__What this task involves__. Text only, exactly as given: reproduce the entries below without their pictures.

__The input__.
+++++
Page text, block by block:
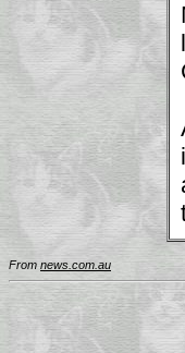
From news.com.au
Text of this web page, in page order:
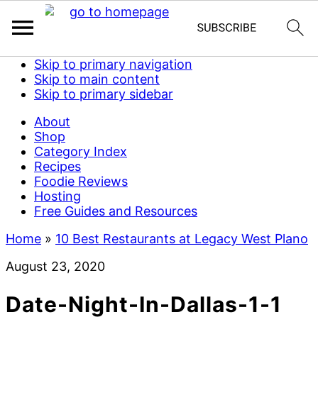
Skip to primary navigation
Skip to main content
Skip to primary sidebar
About
Shop
Category Index
Recipes
Foodie Reviews
Hosting
Free Guides and Resources
Home » 10 Best Restaurants at Legacy West Plano
August 23, 2020
Date-Night-In-Dallas-1-1
+++++
__Task response__.
Page text, block by block:
From news.com.au
Text of this web page, in page order:
Skip to primary navigation
Skip to main content
Skip to primary sidebar
About
Shop
Category Index
Recipes
Foodie Reviews
Hosting
Free Guides and Resources
Home » 10 Best Restaurants at Legacy West Plano
August 23, 2020
Date-Night-In-Dallas-1-1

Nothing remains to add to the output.